◆ WHAT THE TASK ASKS:
From the first line of the records below through the line with "miring, ucap warga yang paham dengan metode", output each line exactly; skip the pictures.

------ ENTRIES PROVIDED

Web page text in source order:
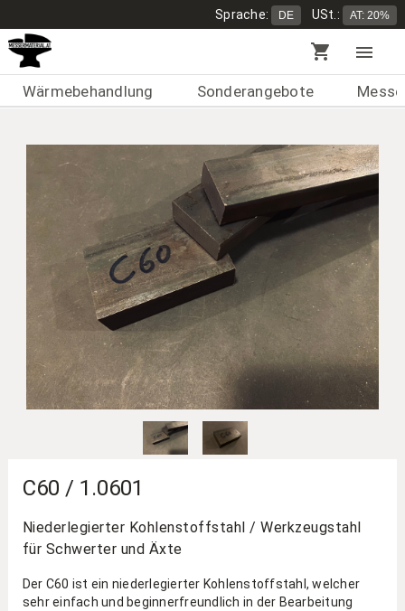
Sprache: DE USt.: AT: 20%
shopping_cart menu
Wärmebehandlung Sonderangebote
C60 / 1.0601
Niederlegierter Kohlenstoffstahl / Werkzeugstahl
für Schwerter und Äxte
Der C60 ist ein niederlegierter Kohlenstoffstahl, welcher
sehr einfach und beginnerfreundlich in der Bearbeitung
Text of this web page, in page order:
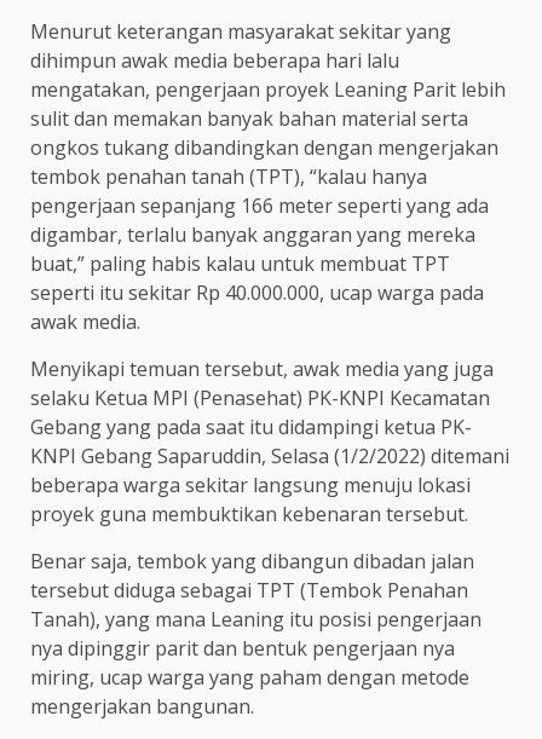
Menurut keterangan masyarakat sekitar yang
dihimpun awak media beberapa hari lalu
mengatakan, pengerjaan proyek Leaning Parit lebih
sulit dan memakan banyak bahan material serta
ongkos tukang dibandingkan dengan mengerjakan
tembok penahan tanah (TPT), “kalau hanya
pengerjaan sepanjang 166 meter seperti yang ada
digambar, terlalu banyak anggaran yang mereka
buat,” paling habis kalau untuk membuat TPT
seperti itu sekitar Rp 40.000.000, ucap warga pada
awak media.
Menyikapi temuan tersebut, awak media yang juga
selaku Ketua MPI (Penasehat) PK-KNPI Kecamatan
Gebang yang pada saat itu didampingi ketua PK-
KNPI Gebang Saparuddin, Selasa (1/2/2022) ditemani
beberapa warga sekitar langsung menuju lokasi
proyek guna membuktikan kebenaran tersebut.
Benar saja, tembok yang dibangun dibadan jalan
tersebut diduga sebagai TPT (Tembok Penahan
Tanah), yang mana Leaning itu posisi pengerjaan
nya dipinggir parit dan bentuk pengerjaan nya
miring, ucap warga yang paham dengan metode
mengerjakan bangunan.
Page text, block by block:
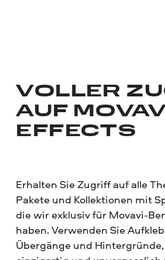
VOLLER
AUF
EFFECTS
Erhalten Sie Zugriff auf alle
Pakete und Kollektionen mit
die wir exklusiv für Movavi-
haben. Verwenden Sie
Übergänge und
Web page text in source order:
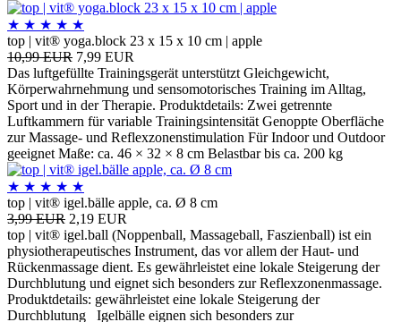
★ ★ ★ ★ ★
top | vit® yoga.block 23 x 15 x 10 cm | apple
10,99 EUR 7,99 EUR
Das luftgefüllte Trainingsgerät unterstützt Gleichgewicht,
Körperwahrnehmung und sensomotorisches Training im Alltag,
Sport und in der Therapie. Produktdetails: Zwei getrennte
Luftkammern für variable Trainingsintensität Genoppte Oberfläche
zur Massage- und Reflexzonenstimulation Für Indoor und Outdoor
geeignet Maße: ca. 46 × 32 × 8 cm Belastbar bis ca. 200 kg
★ ★ ★ ★ ★
top | vit® igel.bälle apple, ca. Ø 8 cm
3,99 EUR 2,19 EUR
top | vit® igel.ball (Noppenball, Massageball, Faszienball) ist ein
physiotherapeutisches Instrument, das vor allem der Haut- und
Rückenmassage dient. Es gewährleistet eine lokale Steigerung der
Durchblutung und eignet sich besonders zur Reflexzonenmassage.
Produktdetails: gewährleistet eine lokale Steigerung der
Durchblutung Igelbälle eignen sich besonders zur
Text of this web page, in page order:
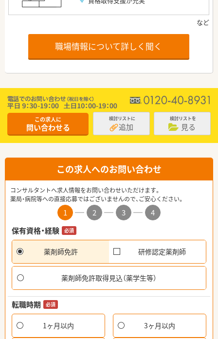
職場情報について詳しく聞く
この求人に
問い合わせる
検討リストに
追加
検討リストを
見る
この求人へのお問い合わせ
コンサルタントへ求人情報をお問い合わせいただけます。
薬局・病院等への直接応募ではございませんので、ご安心ください。
1 2 3
4
保有資格・経験
必須
薬剤師免許 研修認定薬剤師
薬剤師免許取得見込（薬学生等）
転職時期 必須
1ヶ月以内 3ヶ月以内
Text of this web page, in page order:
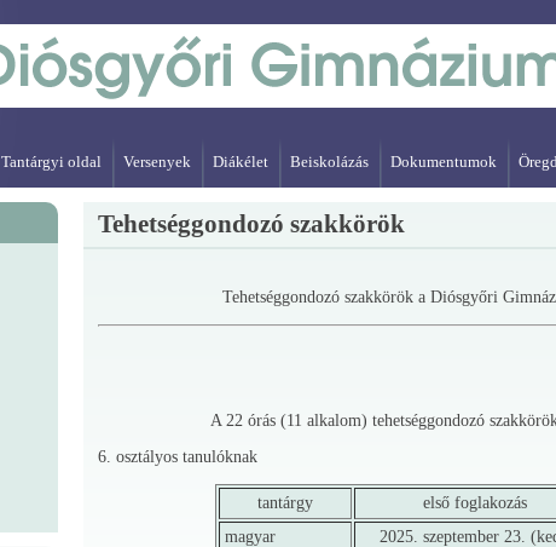
Tantárgyi oldal Versenyek Diákélet Beiskolázás Dokumentumok
Tehetséggondozó szakkörök
Tehetséggondozó szakkörök a Diósgyőri
A 22 órás (11 alkalom) tehetséggondozó
6. osztályos tanulóknak
tantárgy első foglakozás
magyar
2025. szeptember 23.
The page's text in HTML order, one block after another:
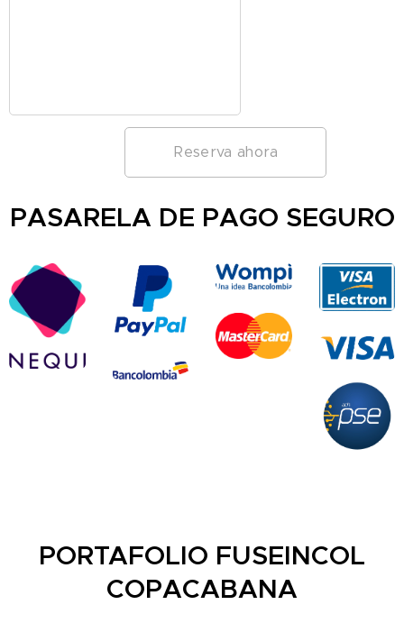
Reserva ahora
PASARELA DE PAGO SEGURO
PORTAFOLIO FUSEINCOL
COPACABANA
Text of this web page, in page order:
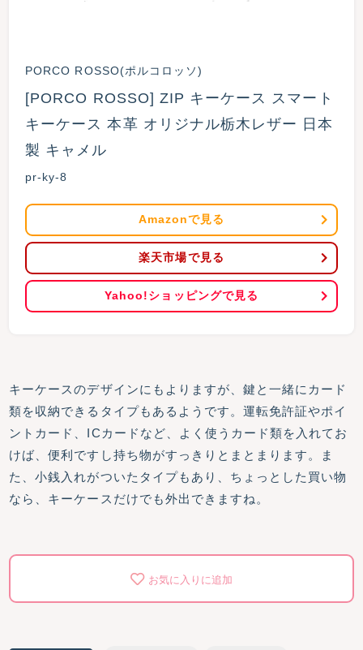
PORCO ROSSO(ポルコロッソ)
[PORCO ROSSO] ZIP キーケース スマート
キーケース 本革 オリジナル栃木レザー 日本
製 キャメル
pr-ky-8
Amazonで見る
楽天市場で見る
Yahoo!ショッピングで見る
キーケースのデザインにもよりますが、鍵と一緒にカード
類を収納できるタイプもあるようです。運転免許証やポイ
ントカード、ICカードなど、よく使うカード類を入れてお
けば、便利ですし持ち物がすっきりとまとまります。ま
た、小銭入れがついたタイプもあり、ちょっとした買い物
なら、キーケースだけでも外出できますね。
お気に入りに追加
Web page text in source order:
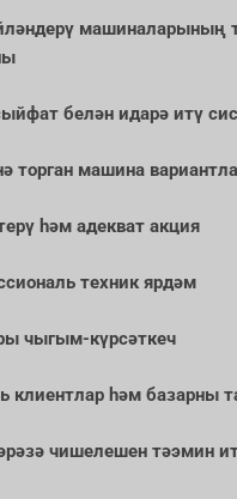
машиналарының
белән идарә итү
торган машина
һәм адекват акция
техник ярдәм
чыгым-күрсәткеч
клиентлар һәм базарны
чишелешен тәэмин
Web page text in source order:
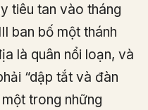
tiêu tan vào tháng
ban bố một thánh
là quân nổi loạn, và
“dập tắt và đàn
trong những
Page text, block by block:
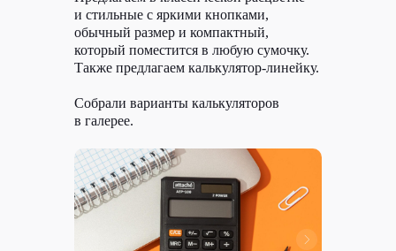
и стильные с яркими кнопками,
обычный размер и компактный,
который поместится в любую сумочку.
Также предлагаем калькулятор-линейку.
Собрали варианты калькуляторов
в галерее.
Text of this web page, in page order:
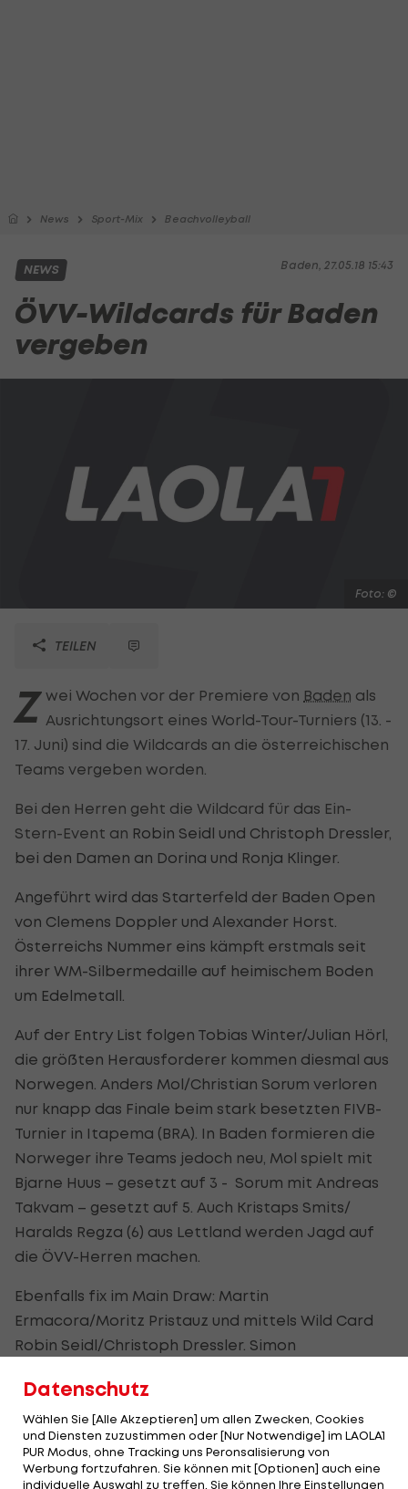
News Sport-Mix Beachvolleyball
Baden, 27.05.18 15:43
NEWS
ÖVV-Wildcards für Baden
vergeben
Foto: ©
TEILEN
Z wei Wochen vor der Premiere von Baden als
Ausrichtungsort eines World-Tour-Turniers (13. -
17. Juni) sind die Wildcards an die österreichischen
Teams vergeben worden.
Bei den Herren geht die Wildcard für das Ein-
Stern-Event an Robin Seidl und Christoph Dressler,
bei den Damen an Dorina und Ronja Klinger.
Angeführt wird das Starterfeld der Baden Open
von Clemens Doppler und Alexander Horst.
Österreichs Nummer eins kämpft erstmals seit
ihrer WM-Silbermedaille auf heimischem Boden
um Edelmetall.
Auf der Entry List folgen Tobias Winter/Julian Hörl,
die größten Herausforderer kommen diesmal aus
Norwegen. Anders Mol/Christian Sorum verloren
nur knapp das Finale beim stark besetzten FIVB-
Turnier in Itapema (BRA). In Baden formieren die
Norweger ihre Teams jedoch neu, Mol spielt mit
Bjarne Huus – gesetzt auf 3 - Sorum mit Andreas
Takvam – gesetzt auf 5. Auch Kristaps Smits/
Haralds Regza (6) aus Lettland werden Jagd auf
die ÖVV-Herren machen.
Ebenfalls fix im Main Draw: Martin
Ermacora/Moritz Pristauz und mittels Wild Card
Robin Seidl/Christoph Dressler. Simon
Müllner, Thomas Kunert/Philipp Wallner und
Alexander Huber/Peter Eglseer müssen zuerst in
die Coutry Quota (13.6.) und danach in die
Qualifikation (14.6.). Durch diese müssen auch
Datenschutz
Wählen Sie [Alle Akzeptieren] um allen Zwecken, Cookies
und Diensten zuzustimmen oder [Nur Notwendige] im LAOLA1
PUR Modus, ohne Tracking uns Peronsalisierung von
Werbung fortzufahren. Sie können mit [Optionen] auch eine
individuelle Auswahl zu treffen. Sie können Ihre Einstellungen

------------

◆ RESPONSE BOX:
Web page text in source order:
Sprache: DE USt.: AT: 20%
shopping_cart menu
Wärmebehandlung Sonderangebote
C60 / 1.0601
Niederlegierter Kohlenstoffstahl / Werkzeugstahl
für Schwerter und Äxte
Der C60 ist ein niederlegierter Kohlenstoffstahl, welcher
sehr einfach und beginnerfreundlich in der Bearbeitung
Text of this web page, in page order:
Menurut keterangan masyarakat sekitar yang
dihimpun awak media beberapa hari lalu
mengatakan, pengerjaan proyek Leaning Parit lebih
sulit dan memakan banyak bahan material serta
ongkos tukang dibandingkan dengan mengerjakan
tembok penahan tanah (TPT), “kalau hanya
pengerjaan sepanjang 166 meter seperti yang ada
digambar, terlalu banyak anggaran yang mereka
buat,” paling habis kalau untuk membuat TPT
seperti itu sekitar Rp 40.000.000, ucap warga pada
awak media.
Menyikapi temuan tersebut, awak media yang juga
selaku Ketua MPI (Penasehat) PK-KNPI Kecamatan
Gebang yang pada saat itu didampingi ketua PK-
KNPI Gebang Saparuddin, Selasa (1/2/2022) ditemani
beberapa warga sekitar langsung menuju lokasi
proyek guna membuktikan kebenaran tersebut.
Benar saja, tembok yang dibangun dibadan jalan
tersebut diduga sebagai TPT (Tembok Penahan
Tanah), yang mana Leaning itu posisi pengerjaan
nya dipinggir parit dan bentuk pengerjaan nya
miring, ucap warga yang paham dengan metode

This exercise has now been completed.